Again in the Type 1 approach, we interpret the primes in cardinal terms as the building blocks of the natural number system with all (except 1) expressed as a unique combination of prime factors.
So this relates directly to the quantitative notion of numbers as independent entities.
However this relationship is reversed in the Type 2 approach, whereby we interpret the natural numbers in ordinal terms as the building blocks of the primes, with these natural numbers (except 1) - expressed through its corresponding prime number of roots - representing a unique combination of ordinal components.
Thus in terms of the two-way understanding of each approach (Type 1 and Type 2) we face a critical paradox with respect to the fundamental nature of number, which cannot be reconciled in terms of either as considered separate in a relative manner.
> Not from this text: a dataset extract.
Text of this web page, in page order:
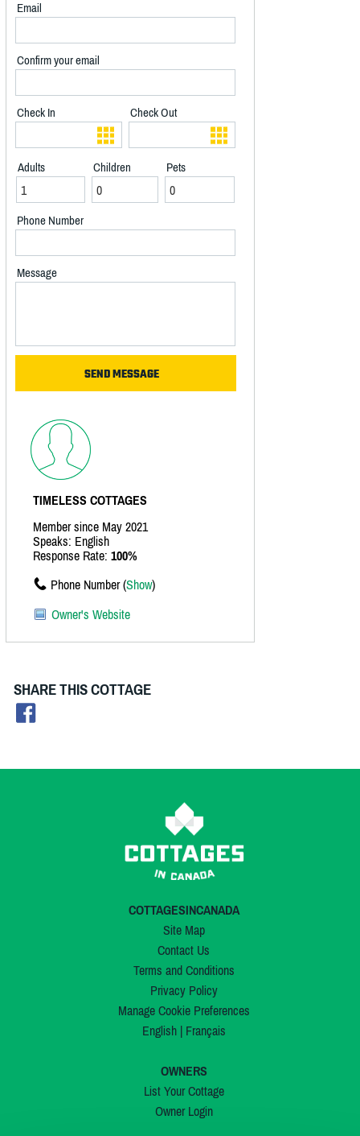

So this paradox is only finally resolved in the Type 3 system where both the prime and the natural numbers (and the natural numbers and the primes) are understood as identical with each other (though strictly this position can only be approximated in phenomenal terms).
And once again the Type 3 system - or more correctly the Type 3 aspect of the number system - is represented through the non-trivial solutions for the Riemann Zeta Function.
What this implies is this! When properly realised, the truly complementary nature of the relationship between primes and natural numbers, leads to a directly opposite sequence of causation in the Type 1 and Type 2 interpretations respectively. Then like matter and anti-matter in physical terms, when both are combined, they fuse in a common psycho-spiritual energy (relating to greatly enhanced intuitive appreciation).
So ultimately rational understanding - in the separate Type 1 and Type 2 interpretations respectively of the relationship between the primes and natural numbers - becomes so refined and fleeting that it no longer even appears to arise in experience (through interpenetrating so seamlessly with intuition).
Therefore in truth, the fullest appreciation of the Type 3 aspect of the number system (relating to the non-trivial zeros) will require this new more comprehensive mathematical context, where the most advanced level of (holistic) contemplative awareness can seamlessly combine with a highly refined degree of (analytic) rational understanding.
In this new appreciation of the number system, numbers will no longer be viewed as abstract entities but rather as dynamic entities charged with enormous potential energy.
So at the one extreme, in the Type 1 aspect, numbers certainly appear as static and inanimate - merely quantitative - objects; however at the other extreme of the Type 3 aspect (again represented through the non-trivial zeros) they now appear as dynamic - and indeed - living entities charged with potentially unlimited energy.
Of course the consequent corollary in complementary terms is that the same zeros likewise represent potentially unlimited physical energy states! So, in this sense our very understanding of what is deeply implicit in earliest physical evolution, intimately depends on corresponding advanced psychological understanding, so that what was always deeply implicit in physical phenomena can now be made fully explicit through psychological appreciation of its original nature!
One key implication of this new perspective is that number can no longer be seen as divorced from the physical and psychological domains of reality but rather as necessarily deeply inherent within them as the ultimate explanation of their phenomenal existence.
And it is when this realisation starts to slowly dawn, that we will then begin to properly appreciate the truly enormous potential significance of this new enlarged appreciation of the number system with the non-trivial zeros lying there at its very centre.